**Problem details**
Set the listing down exactly; no pictures.

**Supplied data**
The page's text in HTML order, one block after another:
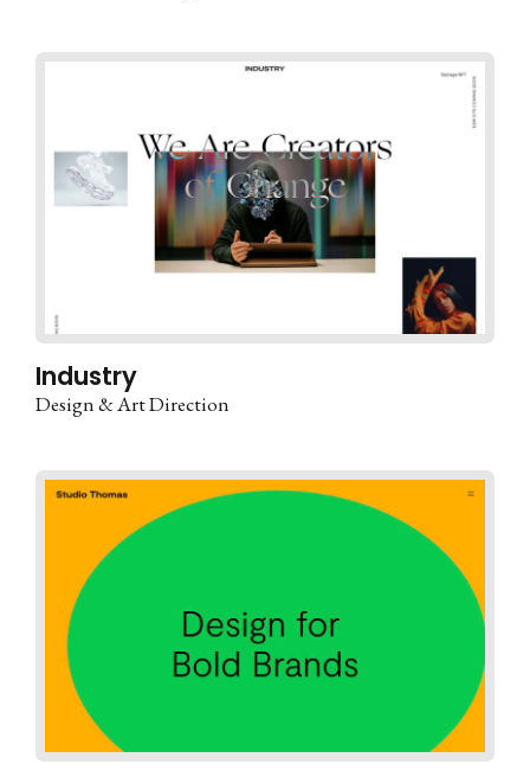
Industry
Design & Art Direction
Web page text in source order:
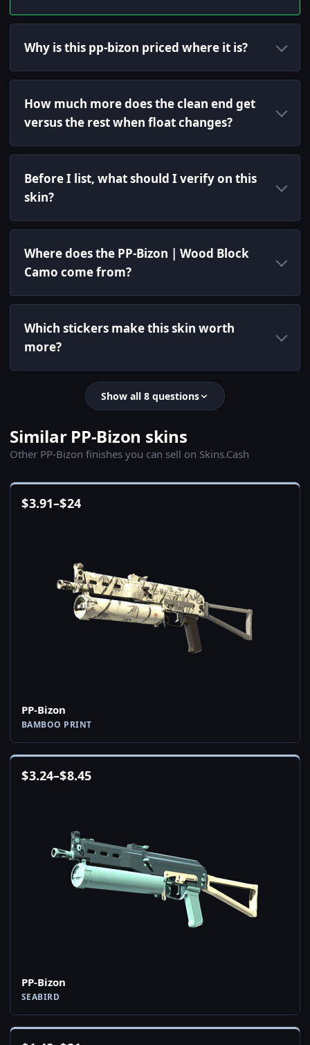
Why is this pp-bizon priced where it is?
How much more does the clean end get
versus the rest when float changes?
Before I list, what should I verify on this
skin?
Where does the PP-Bizon | Wood Block
Camo come from?
Which stickers make this skin worth
more?
Show all 8 questions
Similar PP-Bizon skins
Other PP-Bizon finishes you can sell on Skins.Cash
$3.91–$24
PP-Bizon
BAMBOO PRINT
$3.24–$8.45
PP-Bizon
SEABIRD
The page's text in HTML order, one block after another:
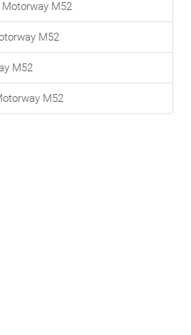
Motorway M52
M52
M52
M52
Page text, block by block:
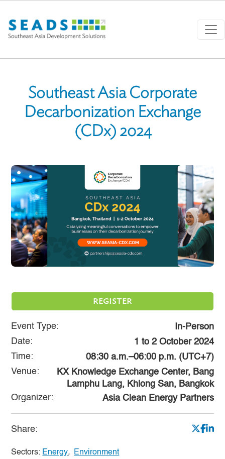
Southeast Asia Corporate
Decarbonization Exchange
(CDx) 2024
REGISTER
Event Type:
In-Person
Date:
1 to 2 October 2024
Time:
08:30 a.m.–06:00 p.m. (UTC+7)
Venue:
KX Knowledge Exchange Center, Bang
Lamphu Lang, Khlong San, Bangkok
Organizer:
Asia Clean Energy Partners
Share:
Sectors: Energy, Environment
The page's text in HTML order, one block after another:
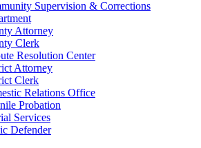
Supervision & Corrections
Attorney
Clerk
Resolution Center
Attorney
Clerk
Relations Office
Probation
Services
Defender
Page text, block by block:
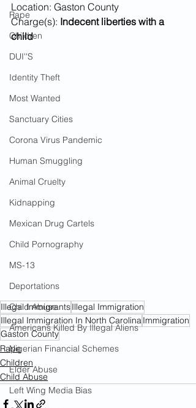
Rape
Children
DUI''S
Identity Theft
Most Wanted
Sanctuary Cities
Corona Virus Pandemic
Human Smuggling
Animal Cruelty
Kidnapping
Mexican Drug Cartels
Child Pornography
MS-13
Deportations
Child Abuse
Americans Killed By Illegal Aliens
Nigerian Financial Schemes
Elder Abuse
Left Wing Media Bias
Location: Gaston County
Charge(s): Indecent liberties with a
child
Illegal ImmigrantsIllegal Immigration
Illegal Immigration In North CarolinaImmigration
Gaston County
Rape
Children
Child Abuse
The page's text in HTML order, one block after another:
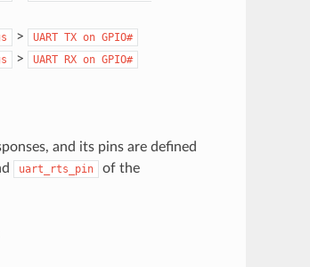
> UART TX on GPIO#
> UART RX on GPIO#
and its pins are defined
uart_rts_pin
of the
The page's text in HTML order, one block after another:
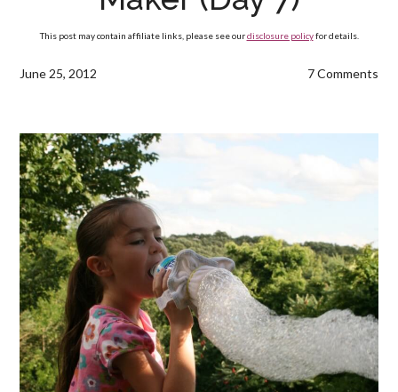
This post may contain affiliate links, please see ourdisclosure policyfor details.
June 25, 2012 7 Comments
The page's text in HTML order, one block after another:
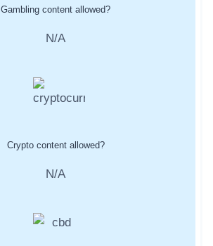
Gambling content allowed?
N/A
Crypto content allowed?
N/A
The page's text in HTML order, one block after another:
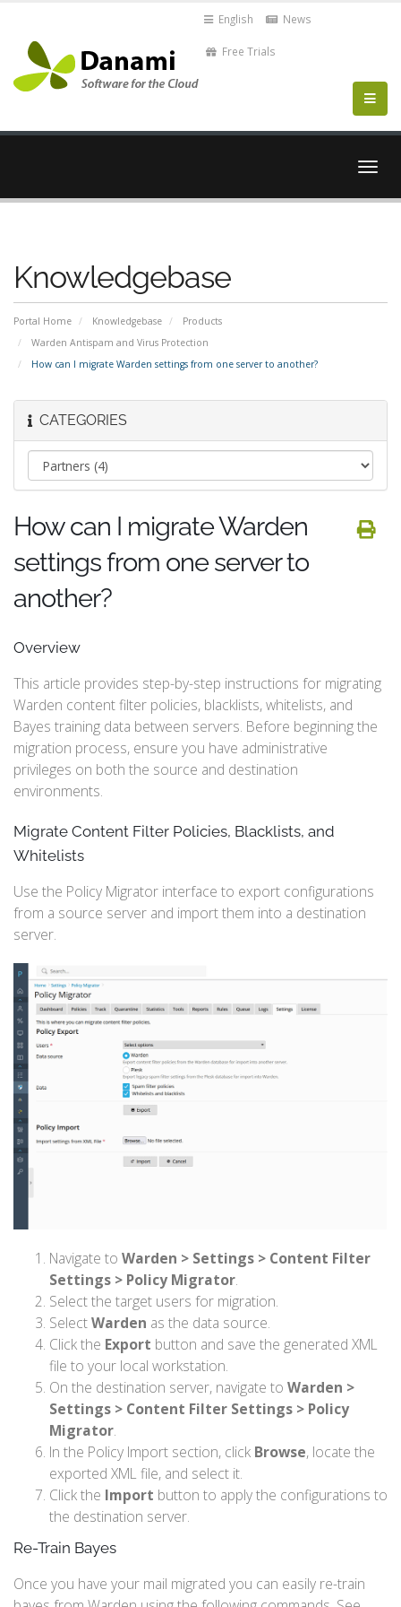
English News
Free Trials
Knowledgebase
Portal Home Knowledgebase
Products
Warden Antispam and Virus Protection
How can I migrate Warden settings from one server to another?
CATEGORIES
How can I migrate Warden
settings from one server to
another?
Overview
This article provides step-by-step instructions for migrating
Warden content filter policies, blacklists, whitelists, and
Bayes training data between servers. Before beginning the
migration process, ensure you have administrative
privileges on both the source and destination
environments.
Migrate Content Filter Policies, Blacklists, and
Whitelists
Use the Policy Migrator interface to export configurations
from a source server and import them into a destination
server.
Navigate to Warden > Settings > Content Filter
Settings > Policy Migrator.
Select the target users for migration.
SelectWarden as the data source.
Click the Export button and save the generated XML
file to your local workstation.
On the destination server, navigate to Warden >
Settings > Content Filter Settings > Policy
Migrator.
In the Policy Import section, click Browse, locate the
exported XML file, and select it.
Click the Import button to apply the configurations to
the destination server.
Re-Train Bayes
Once you have your mail migrated you can easily re-train
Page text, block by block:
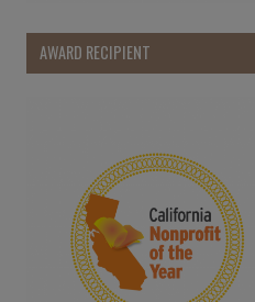
AWARD RECIPIENT

**Result of the exercise**
The page's text in HTML order, one block after another:
Industry
Design & Art Direction
Web page text in source order:
Why is this pp-bizon priced where it is?
How much more does the clean end get
versus the rest when float changes?
Before I list, what should I verify on this
skin?
Where does the PP-Bizon | Wood Block
Camo come from?
Which stickers make this skin worth
more?
Show all 8 questions
Similar PP-Bizon skins
Other PP-Bizon finishes you can sell on Skins.Cash
$3.91–$24
PP-Bizon
BAMBOO PRINT
$3.24–$8.45
PP-Bizon
SEABIRD
The page's text in HTML order, one block after another:
Motorway M52
M52
M52
M52
Page text, block by block:
Southeast Asia Corporate
Decarbonization Exchange
(CDx) 2024
REGISTER
Event Type:
In-Person
Date:
1 to 2 October 2024
Time:
08:30 a.m.–06:00 p.m. (UTC+7)
Venue:
KX Knowledge Exchange Center, Bang
Lamphu Lang, Khlong San, Bangkok
Organizer:
Asia Clean Energy Partners
Share:
Sectors: Energy, Environment
The page's text in HTML order, one block after another:
Supervision & Corrections
Attorney
Clerk
Resolution Center
Attorney
Clerk
Relations Office
Probation
Services
Defender
Page text, block by block:
Rape
Children
DUI''S
Identity Theft
Most Wanted
Sanctuary Cities
Corona Virus Pandemic
Human Smuggling
Animal Cruelty
Kidnapping
Mexican Drug Cartels
Child Pornography
MS-13
Deportations
Child Abuse
Americans Killed By Illegal Aliens
Nigerian Financial Schemes
Elder Abuse
Left Wing Media Bias
Location: Gaston County
Charge(s): Indecent liberties with a
child
Illegal ImmigrantsIllegal Immigration
Illegal Immigration In North CarolinaImmigration
Gaston County
Rape
Children
Child Abuse
The page's text in HTML order, one block after another:
> UART TX on GPIO#
> UART RX on GPIO#
and its pins are defined
uart_rts_pin
of the
The page's text in HTML order, one block after another:
This post may contain affiliate links, please see ourdisclosure policyfor details.
June 25, 2012 7 Comments
The page's text in HTML order, one block after another:
Gambling content allowed?
N/A
Crypto content allowed?
N/A
The page's text in HTML order, one block after another:
English News
Free Trials
Knowledgebase
Portal Home Knowledgebase
Products
Warden Antispam and Virus Protection
How can I migrate Warden settings from one server to another?
CATEGORIES
How can I migrate Warden
settings from one server to
another?
Overview
This article provides step-by-step instructions for migrating
Warden content filter policies, blacklists, whitelists, and
Bayes training data between servers. Before beginning the
migration process, ensure you have administrative
privileges on both the source and destination
environments.
Migrate Content Filter Policies, Blacklists, and
Whitelists
Use the Policy Migrator interface to export configurations
from a source server and import them into a destination
server.
Navigate to Warden > Settings > Content Filter
Settings > Policy Migrator.
Select the target users for migration.
SelectWarden as the data source.
Click the Export button and save the generated XML
file to your local workstation.
On the destination server, navigate to Warden >
Settings > Content Filter Settings > Policy
Migrator.
In the Policy Import section, click Browse, locate the
exported XML file, and select it.
Click the Import button to apply the configurations to
the destination server.
Re-Train Bayes
Once you have your mail migrated you can easily re-train
Page text, block by block:
AWARD RECIPIENT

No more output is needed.